** Material shown follows **

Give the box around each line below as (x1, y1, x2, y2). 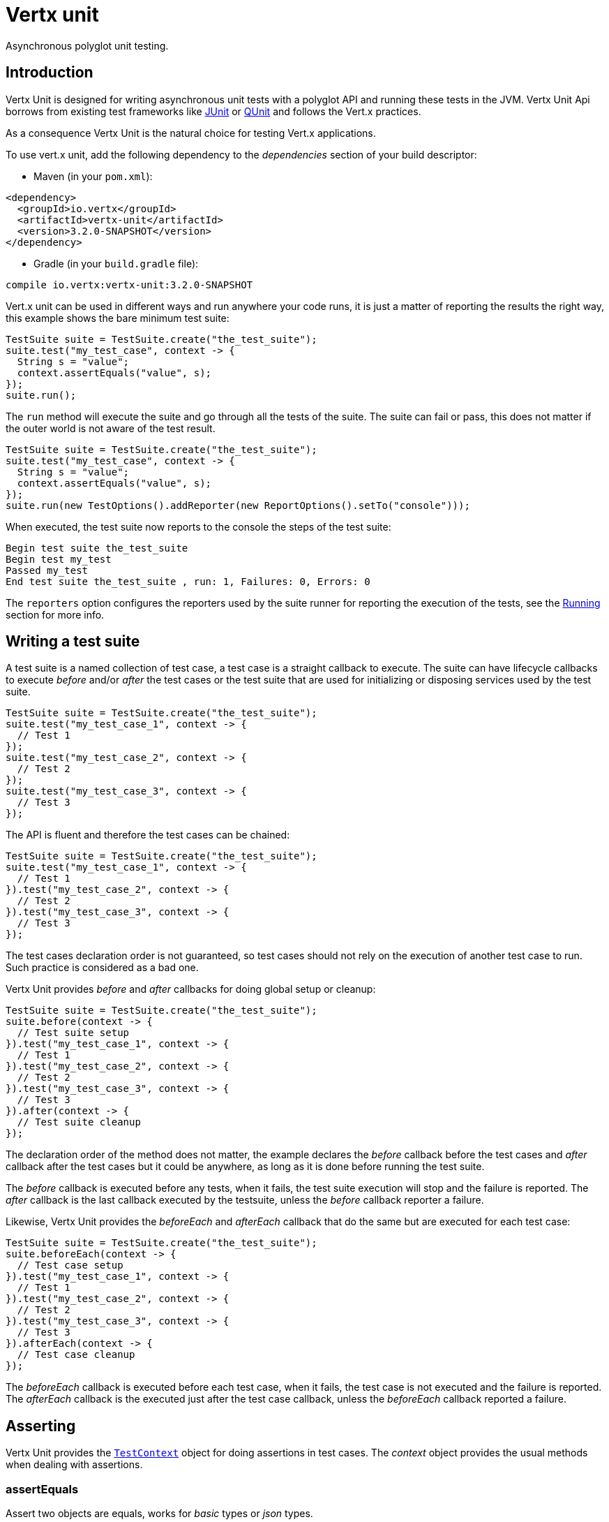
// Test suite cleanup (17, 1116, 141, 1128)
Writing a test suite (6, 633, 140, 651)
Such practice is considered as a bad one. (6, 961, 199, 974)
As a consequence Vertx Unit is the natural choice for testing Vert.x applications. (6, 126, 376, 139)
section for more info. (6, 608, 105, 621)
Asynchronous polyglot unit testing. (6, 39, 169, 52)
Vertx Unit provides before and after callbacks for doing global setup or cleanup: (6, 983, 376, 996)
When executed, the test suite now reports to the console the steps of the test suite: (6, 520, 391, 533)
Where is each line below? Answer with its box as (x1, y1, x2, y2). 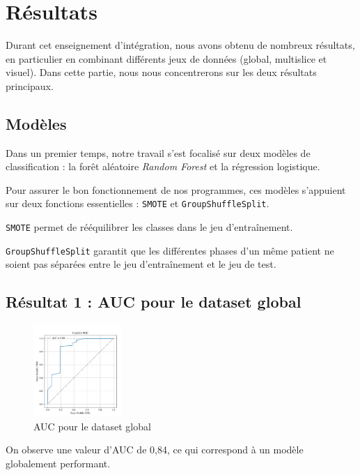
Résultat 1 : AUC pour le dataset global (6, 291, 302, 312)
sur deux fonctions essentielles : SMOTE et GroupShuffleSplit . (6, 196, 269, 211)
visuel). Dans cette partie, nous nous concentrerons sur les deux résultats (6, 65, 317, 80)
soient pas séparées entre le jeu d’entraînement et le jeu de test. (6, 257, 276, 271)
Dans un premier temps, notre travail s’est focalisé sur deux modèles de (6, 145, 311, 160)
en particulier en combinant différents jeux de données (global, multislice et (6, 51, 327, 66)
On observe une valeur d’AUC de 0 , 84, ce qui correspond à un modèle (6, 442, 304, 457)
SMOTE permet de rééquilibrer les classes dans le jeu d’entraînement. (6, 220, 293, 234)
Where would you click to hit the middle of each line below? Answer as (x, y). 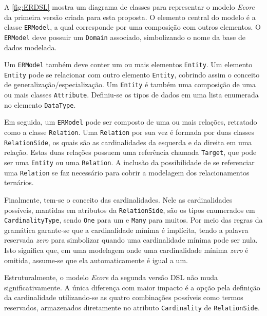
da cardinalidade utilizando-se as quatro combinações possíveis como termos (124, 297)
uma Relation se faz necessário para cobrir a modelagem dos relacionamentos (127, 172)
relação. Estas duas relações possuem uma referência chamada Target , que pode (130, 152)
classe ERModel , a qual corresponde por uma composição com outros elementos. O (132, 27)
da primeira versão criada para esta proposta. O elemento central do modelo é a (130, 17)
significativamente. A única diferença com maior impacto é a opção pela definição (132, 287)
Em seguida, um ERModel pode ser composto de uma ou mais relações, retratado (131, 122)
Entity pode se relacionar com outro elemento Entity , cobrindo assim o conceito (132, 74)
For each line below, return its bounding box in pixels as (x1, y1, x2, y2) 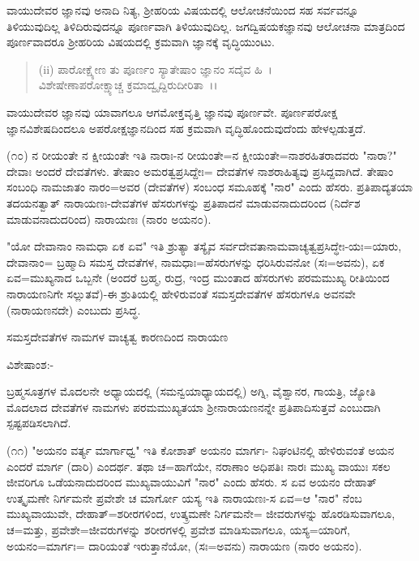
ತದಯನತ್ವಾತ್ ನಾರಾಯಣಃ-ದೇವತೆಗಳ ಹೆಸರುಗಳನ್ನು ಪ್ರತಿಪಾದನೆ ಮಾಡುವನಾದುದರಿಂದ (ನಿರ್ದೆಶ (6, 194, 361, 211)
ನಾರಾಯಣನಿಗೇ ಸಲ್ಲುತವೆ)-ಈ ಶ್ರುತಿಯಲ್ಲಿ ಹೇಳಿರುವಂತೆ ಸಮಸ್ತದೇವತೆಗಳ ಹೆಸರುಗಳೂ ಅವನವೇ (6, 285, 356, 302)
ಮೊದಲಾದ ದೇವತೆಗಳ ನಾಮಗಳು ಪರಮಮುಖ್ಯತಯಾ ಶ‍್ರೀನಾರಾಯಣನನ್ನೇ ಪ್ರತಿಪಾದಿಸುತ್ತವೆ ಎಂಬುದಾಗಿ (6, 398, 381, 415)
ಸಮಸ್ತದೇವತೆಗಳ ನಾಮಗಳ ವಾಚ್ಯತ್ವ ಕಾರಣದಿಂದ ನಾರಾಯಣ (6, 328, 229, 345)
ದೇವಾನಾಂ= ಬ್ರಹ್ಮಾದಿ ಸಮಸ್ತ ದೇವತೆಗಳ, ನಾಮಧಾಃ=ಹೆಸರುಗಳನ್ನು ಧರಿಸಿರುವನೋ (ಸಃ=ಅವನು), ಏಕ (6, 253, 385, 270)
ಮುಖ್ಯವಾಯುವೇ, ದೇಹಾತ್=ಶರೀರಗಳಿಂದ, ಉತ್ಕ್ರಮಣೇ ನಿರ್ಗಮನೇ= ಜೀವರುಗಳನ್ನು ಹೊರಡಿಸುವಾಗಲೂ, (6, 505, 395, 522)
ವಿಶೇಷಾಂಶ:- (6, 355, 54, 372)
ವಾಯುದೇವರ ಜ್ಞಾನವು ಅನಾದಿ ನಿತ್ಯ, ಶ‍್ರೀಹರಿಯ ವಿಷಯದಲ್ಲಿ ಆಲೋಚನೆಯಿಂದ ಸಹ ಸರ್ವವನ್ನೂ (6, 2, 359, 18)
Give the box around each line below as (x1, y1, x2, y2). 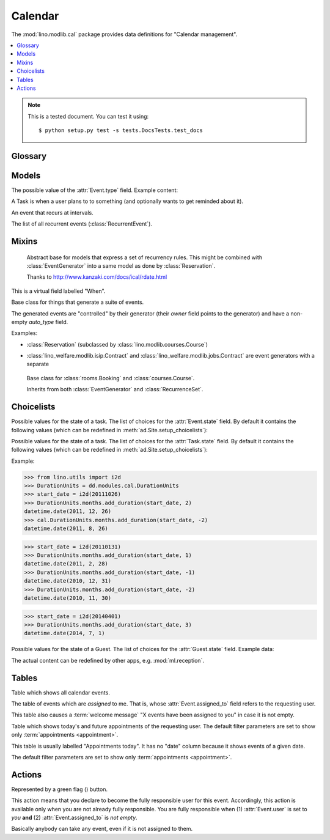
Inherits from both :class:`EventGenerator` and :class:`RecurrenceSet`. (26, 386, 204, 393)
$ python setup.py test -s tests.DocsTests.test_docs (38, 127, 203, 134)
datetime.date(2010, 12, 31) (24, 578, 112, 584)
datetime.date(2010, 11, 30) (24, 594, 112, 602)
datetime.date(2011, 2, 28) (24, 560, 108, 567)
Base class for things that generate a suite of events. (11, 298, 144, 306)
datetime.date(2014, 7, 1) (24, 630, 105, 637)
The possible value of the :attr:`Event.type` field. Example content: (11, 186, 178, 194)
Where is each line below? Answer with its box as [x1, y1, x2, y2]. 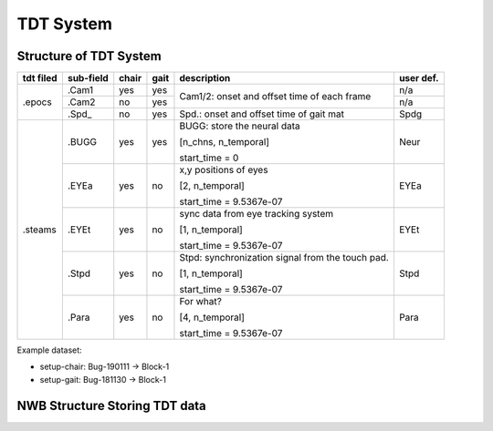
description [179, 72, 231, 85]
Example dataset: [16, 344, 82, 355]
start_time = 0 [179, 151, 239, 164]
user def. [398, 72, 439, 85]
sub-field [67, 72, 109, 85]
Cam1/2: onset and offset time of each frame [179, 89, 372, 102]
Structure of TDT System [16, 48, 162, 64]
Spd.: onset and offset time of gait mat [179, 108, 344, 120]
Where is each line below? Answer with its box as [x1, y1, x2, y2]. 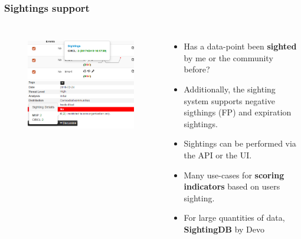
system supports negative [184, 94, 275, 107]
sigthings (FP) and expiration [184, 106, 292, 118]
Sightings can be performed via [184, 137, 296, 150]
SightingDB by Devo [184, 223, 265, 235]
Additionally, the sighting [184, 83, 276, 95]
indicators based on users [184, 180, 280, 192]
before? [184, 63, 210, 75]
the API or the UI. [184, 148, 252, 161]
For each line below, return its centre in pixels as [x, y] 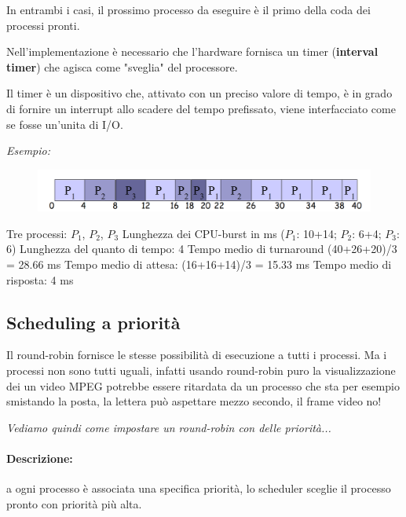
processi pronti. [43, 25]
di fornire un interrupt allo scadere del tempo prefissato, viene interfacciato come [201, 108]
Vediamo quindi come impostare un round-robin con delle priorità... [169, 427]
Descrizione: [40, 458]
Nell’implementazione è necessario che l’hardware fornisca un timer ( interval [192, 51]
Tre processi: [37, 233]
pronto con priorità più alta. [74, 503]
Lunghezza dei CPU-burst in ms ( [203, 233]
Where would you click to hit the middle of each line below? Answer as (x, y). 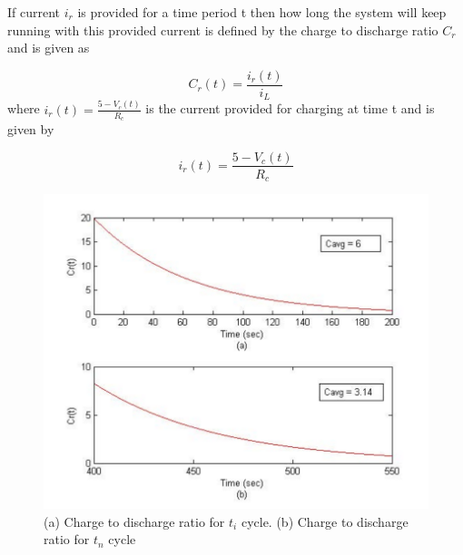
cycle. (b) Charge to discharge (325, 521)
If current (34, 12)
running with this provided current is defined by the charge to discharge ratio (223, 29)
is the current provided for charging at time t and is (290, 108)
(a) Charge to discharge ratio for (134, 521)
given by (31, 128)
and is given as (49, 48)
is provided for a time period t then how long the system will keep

** End of Material shown **

Try it
Leaving the pictures out, output the material exactly as it appears.

Response area
Give the box around each line below as (x1, y1, x2, y2). 
// Test suite cleanup (17, 1116, 141, 1128)
Writing a test suite (6, 633, 140, 651)
Such practice is considered as a bad one. (6, 961, 199, 974)
As a consequence Vertx Unit is the natural choice for testing Vert.x applications. (6, 126, 376, 139)
section for more info. (6, 608, 105, 621)
Asynchronous polyglot unit testing. (6, 39, 169, 52)
Vertx Unit provides before and after callbacks for doing global setup or cleanup: (6, 983, 376, 996)
When executed, the test suite now reports to the console the steps of the test suite: (6, 520, 391, 533)
Where is each line below? Answer with its box as (x1, y1, x2, y2). 
Résultat 1 : AUC pour le dataset global (6, 291, 302, 312)
sur deux fonctions essentielles : SMOTE et GroupShuffleSplit . (6, 196, 269, 211)
visuel). Dans cette partie, nous nous concentrerons sur les deux résultats (6, 65, 317, 80)
soient pas séparées entre le jeu d’entraînement et le jeu de test. (6, 257, 276, 271)
Dans un premier temps, notre travail s’est focalisé sur deux modèles de (6, 145, 311, 160)
en particulier en combinant différents jeux de données (global, multislice et (6, 51, 327, 66)
On observe une valeur d’AUC de 0 , 84, ce qui correspond à un modèle (6, 442, 304, 457)
SMOTE permet de rééquilibrer les classes dans le jeu d’entraînement. (6, 220, 293, 234)
Where would you click to hit the middle of each line below? Answer as (x, y). 
da cardinalidade utilizando-se as quatro combinações possíveis como termos (124, 297)
uma Relation se faz necessário para cobrir a modelagem dos relacionamentos (127, 172)
relação. Estas duas relações possuem uma referência chamada Target , que pode (130, 152)
classe ERModel , a qual corresponde por uma composição com outros elementos. O (132, 27)
da primeira versão criada para esta proposta. O elemento central do modelo é a (130, 17)
significativamente. A única diferença com maior impacto é a opção pela definição (132, 287)
Em seguida, um ERModel pode ser composto de uma ou mais relações, retratado (131, 122)
Entity pode se relacionar com outro elemento Entity , cobrindo assim o conceito (132, 74)
For each line below, return its bounding box in pixels as (x1, y1, x2, y2) 
ತದಯನತ್ವಾತ್ ನಾರಾಯಣಃ-ದೇವತೆಗಳ ಹೆಸರುಗಳನ್ನು ಪ್ರತಿಪಾದನೆ ಮಾಡುವನಾದುದರಿಂದ (ನಿರ್ದೆಶ (6, 194, 361, 211)
ನಾರಾಯಣನಿಗೇ ಸಲ್ಲುತವೆ)-ಈ ಶ್ರುತಿಯಲ್ಲಿ ಹೇಳಿರುವಂತೆ ಸಮಸ್ತದೇವತೆಗಳ ಹೆಸರುಗಳೂ ಅವನವೇ (6, 285, 356, 302)
ಮೊದಲಾದ ದೇವತೆಗಳ ನಾಮಗಳು ಪರಮಮುಖ್ಯತಯಾ ಶ‍್ರೀನಾರಾಯಣನನ್ನೇ ಪ್ರತಿಪಾದಿಸುತ್ತವೆ ಎಂಬುದಾಗಿ (6, 398, 381, 415)
ಸಮಸ್ತದೇವತೆಗಳ ನಾಮಗಳ ವಾಚ್ಯತ್ವ ಕಾರಣದಿಂದ ನಾರಾಯಣ (6, 328, 229, 345)
ದೇವಾನಾಂ= ಬ್ರಹ್ಮಾದಿ ಸಮಸ್ತ ದೇವತೆಗಳ, ನಾಮಧಾಃ=ಹೆಸರುಗಳನ್ನು ಧರಿಸಿರುವನೋ (ಸಃ=ಅವನು), ಏಕ (6, 253, 385, 270)
ಮುಖ್ಯವಾಯುವೇ, ದೇಹಾತ್=ಶರೀರಗಳಿಂದ, ಉತ್ಕ್ರಮಣೇ ನಿರ್ಗಮನೇ= ಜೀವರುಗಳನ್ನು ಹೊರಡಿಸುವಾಗಲೂ, (6, 505, 395, 522)
ವಿಶೇಷಾಂಶ:- (6, 355, 54, 372)
ವಾಯುದೇವರ ಜ್ಞಾನವು ಅನಾದಿ ನಿತ್ಯ, ಶ‍್ರೀಹರಿಯ ವಿಷಯದಲ್ಲಿ ಆಲೋಚನೆಯಿಂದ ಸಹ ಸರ್ವವನ್ನೂ (6, 2, 359, 18)
Give the box around each line below as (x1, y1, x2, y2). 
Inherits from both :class:`EventGenerator` and :class:`RecurrenceSet`. (26, 386, 204, 393)
$ python setup.py test -s tests.DocsTests.test_docs (38, 127, 203, 134)
datetime.date(2010, 12, 31) (24, 578, 112, 584)
datetime.date(2010, 11, 30) (24, 594, 112, 602)
datetime.date(2011, 2, 28) (24, 560, 108, 567)
Base class for things that generate a suite of events. (11, 298, 144, 306)
datetime.date(2014, 7, 1) (24, 630, 105, 637)
The possible value of the :attr:`Event.type` field. Example content: (11, 186, 178, 194)
Where is each line below? Answer with its box as [x1, y1, x2, y2]. 
description [179, 72, 231, 85]
Example dataset: [16, 344, 82, 355]
start_time = 0 [179, 151, 239, 164]
user def. [398, 72, 439, 85]
sub-field [67, 72, 109, 85]
Cam1/2: onset and offset time of each frame [179, 89, 372, 102]
Structure of TDT System [16, 48, 162, 64]
Spd.: onset and offset time of gait mat [179, 108, 344, 120]
Where is each line below? Answer with its box as [x1, y1, x2, y2]. 
system supports negative [184, 94, 275, 107]
sigthings (FP) and expiration [184, 106, 292, 118]
Sightings can be performed via [184, 137, 296, 150]
SightingDB by Devo [184, 223, 265, 235]
Additionally, the sighting [184, 83, 276, 95]
indicators based on users [184, 180, 280, 192]
before? [184, 63, 210, 75]
the API or the UI. [184, 148, 252, 161]
For each line below, return its centre in pixels as [x, y] 
processi pronti. [43, 25]
di fornire un interrupt allo scadere del tempo prefissato, viene interfacciato come [201, 108]
Vediamo quindi come impostare un round-robin con delle priorità... [169, 427]
Descrizione: [40, 458]
Nell’implementazione è necessario che l’hardware fornisca un timer ( interval [192, 51]
Tre processi: [37, 233]
pronto con priorità più alta. [74, 503]
Lunghezza dei CPU-burst in ms ( [203, 233]
Where would you click to hit the middle of each line below? Answer as (x, y). 
cycle. (b) Charge to discharge (325, 521)
If current (34, 12)
running with this provided current is defined by the charge to discharge ratio (223, 29)
is the current provided for charging at time t and is (290, 108)
(a) Charge to discharge ratio for (134, 521)
given by (31, 128)
and is given as (49, 48)
is provided for a time period t then how long the system will keep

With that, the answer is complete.